Robert Downey Jr. (remember what I said about genre movie stars?) plays Henry “Hank” Palmer, a sleazy and amoral defense attorney working in Chicago. He is the best that money can buy, which usually means he’s representing white-collar criminals (“Innocent people can’t afford me.”). He has a stellar track record, a beautiful home, a gorgeous wife, and an adorable little daughter. But during the midst of defending a money-launderer, he is called away to his home town in Indiana due to his mother’s death. He is forced to reunite with his long out-of-touch family; his dad specifically, whom he hasn’t talked to in years. But when his father (the county judge) is put on trial for murder, Hank has to put aside his enmity in order to defend his father.
Like I said before, this movie is pure Oscar bait. It is a depressing but also uplifting drama, and it stars an actor primarily known for his work in superhero films in a “serious” role. There’s lots of courtroom drama and tension, a sad ending, and lots of emphasis on the importance of family. But, there’s also a lot that this movie is missing. Primarily, a plot that is not completely and utterly predictable. I understand that’s there’s only so many things you can do with a story based around a trial, but still, I was pretty bored through most of it. It’s not that it’s bad exactly, but you can see the end coming from a mile away. Come to think of it, you can easily figure out the entire plot of the movie from about the first ten to fifteen minutes.
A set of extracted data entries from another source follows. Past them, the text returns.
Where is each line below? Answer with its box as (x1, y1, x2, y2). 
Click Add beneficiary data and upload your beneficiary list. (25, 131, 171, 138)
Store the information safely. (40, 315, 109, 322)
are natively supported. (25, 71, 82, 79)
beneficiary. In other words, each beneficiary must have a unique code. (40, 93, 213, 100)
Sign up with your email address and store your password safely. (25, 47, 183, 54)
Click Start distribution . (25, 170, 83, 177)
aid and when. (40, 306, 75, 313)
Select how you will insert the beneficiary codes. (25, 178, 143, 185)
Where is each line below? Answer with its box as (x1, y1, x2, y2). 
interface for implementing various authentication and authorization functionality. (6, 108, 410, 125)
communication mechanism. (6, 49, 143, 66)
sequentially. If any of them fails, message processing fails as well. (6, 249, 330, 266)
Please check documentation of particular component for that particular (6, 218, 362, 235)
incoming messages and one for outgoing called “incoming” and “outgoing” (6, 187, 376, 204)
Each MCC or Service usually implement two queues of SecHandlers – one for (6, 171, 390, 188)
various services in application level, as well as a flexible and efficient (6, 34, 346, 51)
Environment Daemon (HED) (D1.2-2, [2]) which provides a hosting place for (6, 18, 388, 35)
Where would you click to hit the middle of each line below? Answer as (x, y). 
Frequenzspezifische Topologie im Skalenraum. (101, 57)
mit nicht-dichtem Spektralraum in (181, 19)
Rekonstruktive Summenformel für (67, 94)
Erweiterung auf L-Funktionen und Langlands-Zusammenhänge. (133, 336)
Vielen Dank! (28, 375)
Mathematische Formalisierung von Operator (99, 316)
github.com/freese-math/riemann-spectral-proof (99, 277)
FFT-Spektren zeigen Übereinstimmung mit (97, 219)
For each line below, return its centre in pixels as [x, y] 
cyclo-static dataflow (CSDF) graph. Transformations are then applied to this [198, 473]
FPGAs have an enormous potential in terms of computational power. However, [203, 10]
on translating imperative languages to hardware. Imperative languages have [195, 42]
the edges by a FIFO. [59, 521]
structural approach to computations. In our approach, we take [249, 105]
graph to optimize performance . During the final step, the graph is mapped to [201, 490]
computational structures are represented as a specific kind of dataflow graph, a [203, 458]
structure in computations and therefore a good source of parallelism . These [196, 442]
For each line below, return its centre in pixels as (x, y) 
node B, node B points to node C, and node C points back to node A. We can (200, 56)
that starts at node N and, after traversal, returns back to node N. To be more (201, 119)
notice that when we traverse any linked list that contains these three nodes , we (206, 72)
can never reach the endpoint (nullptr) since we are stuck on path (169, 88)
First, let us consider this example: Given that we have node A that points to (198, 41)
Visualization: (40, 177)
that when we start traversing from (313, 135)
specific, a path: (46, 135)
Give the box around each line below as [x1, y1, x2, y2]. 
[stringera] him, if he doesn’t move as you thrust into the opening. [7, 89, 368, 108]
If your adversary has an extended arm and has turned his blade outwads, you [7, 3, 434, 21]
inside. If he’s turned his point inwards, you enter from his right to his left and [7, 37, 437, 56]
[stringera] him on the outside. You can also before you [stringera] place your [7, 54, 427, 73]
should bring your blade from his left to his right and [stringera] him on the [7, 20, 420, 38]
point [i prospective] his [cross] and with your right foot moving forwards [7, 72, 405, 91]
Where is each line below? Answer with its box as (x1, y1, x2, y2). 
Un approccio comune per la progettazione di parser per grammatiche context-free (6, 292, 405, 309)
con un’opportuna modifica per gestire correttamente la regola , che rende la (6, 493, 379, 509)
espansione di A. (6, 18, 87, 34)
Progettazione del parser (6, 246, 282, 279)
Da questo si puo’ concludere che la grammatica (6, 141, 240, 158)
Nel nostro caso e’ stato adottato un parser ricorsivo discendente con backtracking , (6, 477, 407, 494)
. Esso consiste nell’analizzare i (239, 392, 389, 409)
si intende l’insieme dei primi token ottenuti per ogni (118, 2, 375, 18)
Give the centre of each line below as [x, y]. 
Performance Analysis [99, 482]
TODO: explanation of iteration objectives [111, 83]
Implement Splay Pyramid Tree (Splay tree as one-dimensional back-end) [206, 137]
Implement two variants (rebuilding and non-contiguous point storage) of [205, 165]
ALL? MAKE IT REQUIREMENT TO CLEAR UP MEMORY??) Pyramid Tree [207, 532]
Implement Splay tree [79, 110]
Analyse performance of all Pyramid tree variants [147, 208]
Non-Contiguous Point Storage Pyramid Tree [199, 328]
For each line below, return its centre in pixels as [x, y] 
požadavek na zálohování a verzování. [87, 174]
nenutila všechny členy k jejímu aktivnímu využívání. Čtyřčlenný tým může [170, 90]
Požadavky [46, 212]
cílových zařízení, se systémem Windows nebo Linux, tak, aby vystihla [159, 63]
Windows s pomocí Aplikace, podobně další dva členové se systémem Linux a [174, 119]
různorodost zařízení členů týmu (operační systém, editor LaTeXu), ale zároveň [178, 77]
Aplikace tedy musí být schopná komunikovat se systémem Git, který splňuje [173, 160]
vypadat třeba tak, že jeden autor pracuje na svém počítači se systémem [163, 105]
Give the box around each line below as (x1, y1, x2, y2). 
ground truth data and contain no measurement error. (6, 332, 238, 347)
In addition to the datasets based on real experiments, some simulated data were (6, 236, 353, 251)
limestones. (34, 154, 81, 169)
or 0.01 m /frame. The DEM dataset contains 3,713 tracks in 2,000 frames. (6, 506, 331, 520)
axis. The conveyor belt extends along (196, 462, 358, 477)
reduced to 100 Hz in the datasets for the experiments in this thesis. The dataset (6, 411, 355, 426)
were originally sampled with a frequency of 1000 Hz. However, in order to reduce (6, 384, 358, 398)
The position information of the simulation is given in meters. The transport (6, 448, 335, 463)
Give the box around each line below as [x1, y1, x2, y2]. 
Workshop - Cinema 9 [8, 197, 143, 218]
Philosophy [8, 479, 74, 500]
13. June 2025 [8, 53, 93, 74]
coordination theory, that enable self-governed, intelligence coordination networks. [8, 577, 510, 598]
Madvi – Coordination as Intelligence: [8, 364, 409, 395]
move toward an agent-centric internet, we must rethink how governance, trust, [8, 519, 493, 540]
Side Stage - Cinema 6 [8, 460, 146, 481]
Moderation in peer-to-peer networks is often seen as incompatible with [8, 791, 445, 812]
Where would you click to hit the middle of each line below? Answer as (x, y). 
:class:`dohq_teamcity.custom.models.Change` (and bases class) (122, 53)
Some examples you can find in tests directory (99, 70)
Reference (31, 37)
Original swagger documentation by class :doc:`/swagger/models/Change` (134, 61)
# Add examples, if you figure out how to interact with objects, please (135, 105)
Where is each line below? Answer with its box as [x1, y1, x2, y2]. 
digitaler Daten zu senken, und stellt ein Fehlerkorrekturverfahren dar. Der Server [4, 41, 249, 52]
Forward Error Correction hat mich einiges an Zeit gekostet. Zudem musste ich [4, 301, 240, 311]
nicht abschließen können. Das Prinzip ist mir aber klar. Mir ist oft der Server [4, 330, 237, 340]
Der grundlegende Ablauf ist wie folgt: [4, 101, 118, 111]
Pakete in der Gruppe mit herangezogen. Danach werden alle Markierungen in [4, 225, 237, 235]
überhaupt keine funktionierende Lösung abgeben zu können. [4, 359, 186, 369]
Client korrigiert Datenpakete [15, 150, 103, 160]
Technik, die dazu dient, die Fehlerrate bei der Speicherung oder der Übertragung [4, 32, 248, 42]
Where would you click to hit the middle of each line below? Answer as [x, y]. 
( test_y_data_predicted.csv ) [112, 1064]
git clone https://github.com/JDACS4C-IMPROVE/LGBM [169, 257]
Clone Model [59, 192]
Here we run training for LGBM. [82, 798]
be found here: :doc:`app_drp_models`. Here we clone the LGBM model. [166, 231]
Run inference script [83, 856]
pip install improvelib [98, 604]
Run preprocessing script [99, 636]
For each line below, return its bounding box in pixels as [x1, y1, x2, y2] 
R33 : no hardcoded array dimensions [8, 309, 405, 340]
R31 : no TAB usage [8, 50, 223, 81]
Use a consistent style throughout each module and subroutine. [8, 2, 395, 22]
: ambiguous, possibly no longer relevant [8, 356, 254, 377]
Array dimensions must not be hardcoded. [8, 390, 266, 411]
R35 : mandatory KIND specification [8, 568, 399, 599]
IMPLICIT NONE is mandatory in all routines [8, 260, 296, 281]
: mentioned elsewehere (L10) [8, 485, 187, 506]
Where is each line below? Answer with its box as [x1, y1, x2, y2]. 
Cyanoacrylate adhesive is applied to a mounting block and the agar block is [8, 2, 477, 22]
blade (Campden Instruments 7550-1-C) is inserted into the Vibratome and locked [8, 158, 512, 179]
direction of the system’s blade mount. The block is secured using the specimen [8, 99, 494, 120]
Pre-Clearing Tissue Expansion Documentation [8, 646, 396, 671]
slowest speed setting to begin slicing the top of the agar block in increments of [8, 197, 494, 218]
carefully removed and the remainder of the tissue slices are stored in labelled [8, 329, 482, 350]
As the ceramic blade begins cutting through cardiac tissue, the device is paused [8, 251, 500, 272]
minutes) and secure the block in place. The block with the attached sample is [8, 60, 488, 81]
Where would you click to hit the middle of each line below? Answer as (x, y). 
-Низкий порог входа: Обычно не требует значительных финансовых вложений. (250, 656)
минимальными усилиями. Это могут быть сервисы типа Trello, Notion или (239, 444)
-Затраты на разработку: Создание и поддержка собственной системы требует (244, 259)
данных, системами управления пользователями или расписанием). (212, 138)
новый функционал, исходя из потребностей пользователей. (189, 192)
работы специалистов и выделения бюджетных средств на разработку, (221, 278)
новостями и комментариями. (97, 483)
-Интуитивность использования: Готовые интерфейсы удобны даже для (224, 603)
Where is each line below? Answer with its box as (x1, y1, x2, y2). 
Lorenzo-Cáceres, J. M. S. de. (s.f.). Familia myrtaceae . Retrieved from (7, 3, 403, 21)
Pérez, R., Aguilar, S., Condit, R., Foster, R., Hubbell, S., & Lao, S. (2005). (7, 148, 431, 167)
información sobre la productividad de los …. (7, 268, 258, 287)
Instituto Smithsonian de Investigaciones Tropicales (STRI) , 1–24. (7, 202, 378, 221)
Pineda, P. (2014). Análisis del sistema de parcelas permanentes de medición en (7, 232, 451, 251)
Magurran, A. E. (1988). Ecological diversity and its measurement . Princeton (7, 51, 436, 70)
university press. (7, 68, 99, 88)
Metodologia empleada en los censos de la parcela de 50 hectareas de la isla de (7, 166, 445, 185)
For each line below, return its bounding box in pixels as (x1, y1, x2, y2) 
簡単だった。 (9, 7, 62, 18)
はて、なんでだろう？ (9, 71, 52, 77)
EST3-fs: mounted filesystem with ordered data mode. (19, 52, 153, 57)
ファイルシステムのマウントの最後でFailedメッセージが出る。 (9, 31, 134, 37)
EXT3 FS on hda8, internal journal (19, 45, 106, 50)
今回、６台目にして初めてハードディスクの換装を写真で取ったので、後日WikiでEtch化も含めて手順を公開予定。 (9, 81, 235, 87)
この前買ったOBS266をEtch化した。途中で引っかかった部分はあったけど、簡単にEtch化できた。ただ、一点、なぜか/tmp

There’s also a number of strange things the movie does have that I wish it didn’t. The film tries to insert some slices of comic relief into the film to prevent the audience from being too down about the inevitable downer ending. While this is a laudable goal, for some reason the screenwriter thought the best way to go about this was to make a whole bunch of jokes about incest. Seriously, it’s really weird to switch between dramatic courtroom scenes and jokes about Robert Downey Jr. making out with a girl who may be his daughter. Also, the beginning of the film has the obligatory shot of Downey Jr. driving through fields of endless wheat, but for some reason the scene is actually CGI. It’s really obvious and poor-quality CGI and totally breaks the suspension of disbelief. Finally, the film plays the Bon Iver song “Holocene” over two depressing scenes, because apparently the filmmakers had enough money to hire Iron Man but not get the rights to two different dramatic songs (and this is coming from someone who loves Bon Iver). I probably sound like I’m nit-picking things, and I very well may be, but they were all highly obvious and extremely annoying, and they are unforgivable in a film that so obviously aims for the Academy. The little things are important, especially when the big things like plot are not good enough to forgive smaller flaws.
At the end of the day though, The Judge is not a horrible film. Sure, it’s extremely predictable and has a number of flaws. But the acting is not awful, and the story does manage to pull the heartstrings even if you can clearly see everything coming. The Judge was clearly written as Oscar Bait, and if you enjoy those types of films you may very well enjoy this. Just be well-aware that it is at the far lower end of that category. This is not the film that will get Downey Jr. his Oscar.
Oh, and Hollywood, please don’t use Western Massachusetts as a substitute for the Midwest. No one is buying that Shelburne Falls is actually Indiana, and again it’s really obvious and annoying. Like I said, the little things matter.